World

Push to restrict talk of LGBTQ issues in Russia will leave community 'even more unprotected'

A push by Russian lawmakers to more firmly restrict the public discussion of LGBTQ lives and issues will further isolate a community that faces ongoing peril, advocates say.

Russian lawmakers seek to expand pre-existing 'propaganda' law to all ages

A law enforcement officer is shown at an LGBTQ community rally in St. Petersburg, Russia, as a pride flag flies nearby, in August 2019. A draft bill discussed in Russia's State Duma this past week wants to extend a ban on 'promotion of non-traditional sexual relations' from minors to all ages. (Anton Vaganov/Reuters)

A push by Russian lawmakers to more firmly restrict the public discussion of LGBTQ lives and issues will further isolate a community that faces ongoing peril, advocates say.

A draft bill discussed in Russia's State Duma this past week aims to build on prior legislation — enacted nearly a decade ago and decried in the West — that banned "promotion of non-traditional sexual relations" to minors.

Supporting lawmakers, engaged in this effort for months, want to extend that ban to Russians of all ages.

"We propose to extend the ban for LGBT propaganda regardless of age, not just for children as it is today," Alexander Khinshtein, a Russian lawmaker and proponent of the bill, said this week.

The move to tighten anti-LGBTQ measures is occurring at a time when Russia is engaged in a high-profile war with Ukraine — and both experts and advocates see Moscow working to spell out very clearly who it sees as opponents.

Miron Rozanov, a spokesperson for the NC SOS Crisis Group, said the Russian government is trying to convince its people that "Ukraine, Western countries and LGBTIQ+ people are enemies."

Maria Popova, an associate professor of political science at Montreal's McGill University, said at the same time, Moscow is signalling the wide gulf between itself and the values of the West, while showing little regard for the people caught in the middle.

"The West has LGBT rights, so Russia has to reject them," Popova said in an email.

'No rights in Russia'

Dilya Gafurova, head of the Russian LGBTQ rights organization Sphere, said the community "has no rights in Russia at the moment" and that the legislation being considered by lawmakers would make things even worse.

"This will make them even more unprotected and even more invisible," she told CBC News via email.

It would also limit the ability of groups like Sphere to support the community, Gafurova said.

A rainbow flag marking Pride Month flies in support of the LGBTQ community beside the American flag, at the U.S. Embassy in Moscow in June. (Evgenia Novozhenina/Reuters)

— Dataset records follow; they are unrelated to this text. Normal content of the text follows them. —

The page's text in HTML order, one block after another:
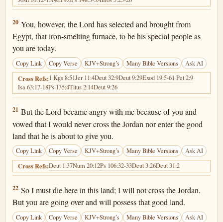
Deuteronomy 4:20
20 You, however, the Lord has selected and brought from
Egypt, that iron-smelting furnace, to be his special people as
you are today.
Copy Link Copy Verse KJV+Strong’s Many Bible Versions Ask AI
Cross Refs:1 Kgs 8:51Jer 11:4Deut 32:9Deut 9:29Exod 19:5-61 Pet 2:9
Isa 63:17-18Ps 135:4Titus 2:14Deut 9:26
Deuteronomy 4:21
21 But the Lord became angry with me because of you and
vowed that I would never cross the Jordan nor enter the good
land that he is about to give you.
Copy Link Copy Verse KJV+Strong’s Many Bible Versions Ask AI
Cross Refs:Deut 1:37Num 20:12Ps 106:32-33Deut 3:26Deut 31:2
Deuteronomy 4:22
22 So I must die here in this land; I will not cross the Jordan.
But you are going over and will possess that good land.
Copy Link Copy Verse KJV+Strong’s Many Bible Versions Ask AI
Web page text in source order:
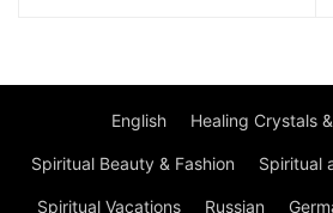
English Healing Crystals
Spiritual Beauty & Fashion Spiritual
Spiritual Vacations Russian
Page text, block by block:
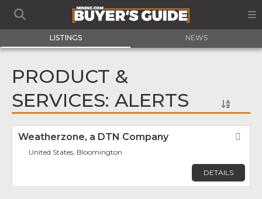
LISTINGS NEWS
PRODUCT &
SERVICES: ALERTS
Weatherzone, a DTN Company
United States, Bloomington
DETAILS
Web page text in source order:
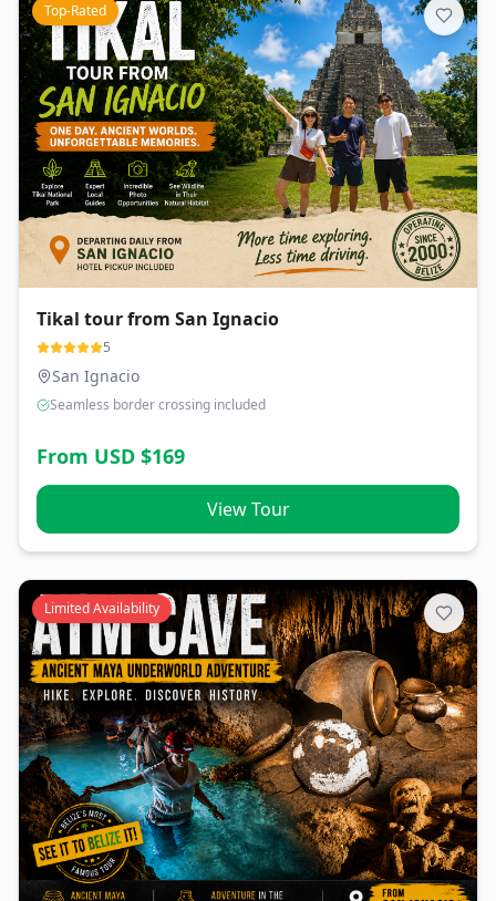
Top-Rated
Tikal tour from San Ignacio
5
San Ignacio
Seamless border crossing included
From USD $169
View Tour
Limited Availability

Rozanov said the proposed legislation "legitimizes violence against LGBTQ people and effectively prohibits coverage of the work of human rights organizations that help them."

His group helps people in that community who live in the North Caucasus region — people who he says are especially endangered by the proposed extension of the propaganda ban.

"It is extremely difficult to achieve justice for people who have experienced violence because of their identity or orientation," Rozanov said in an email.

"Law enforcement agencies do not investigate allegations of torture, 'honour killings,' detentions, 'conversion' practices. The new law will exacerbate the problem: Now it is the complainants themselves who can be held liable, and not the [perpetrators]."

Ongoing oppression

Advocates, including Gafurova and Rozanov, see a long-running thread in Russian politics that casts the LGBTQ community as being Western-influenced and on the wrong side of Russian values — as the Kremlin defines them for political purposes.

"Being LGBT+, 'non traditionality' is something that was weaponized continuously by the Russian regime to justify defending itself from 'Western influence,' as if being queer is something that can be influenced onto someone or flown in from abroad," Gafurova said.

A rainbow flag flies at the British Embassy in Moscow in June. Advocates see a long-running thread in Russian politics that casts the LGBTQ community as being Western-influenced and on the wrong side of Russian values — as the Kremlin defines them for political purposes. (Evgenia Novozhenina/Reuters)

Rozanov said the government of Russian President Vladimir Putin "has turned to homophobic rhetoric at every opportunity" since introducing its initial ban on propaganda nearly a decade ago.

Gafurova points to remarks Putin made last month, where he referred to children and gender identity, as an indication of the state's views.

"LGBT+ people are not regarded as people [in Russia]," Gafurova said, adding that some lawmakers "sincerely believe us to be the result of 'propaganda' or [that] we're a means to an end, a justification for certain political actions."

Military not known 'for acceptance'

In recent weeks, Putin ordered a mobilization of hundreds of thousands of Russian men to join the fighting in Ukraine, which was invaded by Russia in February. That move has spurred thousands to flee the country.

But some are forced to serve — and that would surely include some members of the LGBTQ community.

Sphere's Gafurova said that "the Russian military isn't exactly known for acceptance toward queer people," and she suspects many will have left the country for the same reasons their fellow compatriots have.

"They simply don't want to serve and be a part of this unjustifiable and bloody war," she said.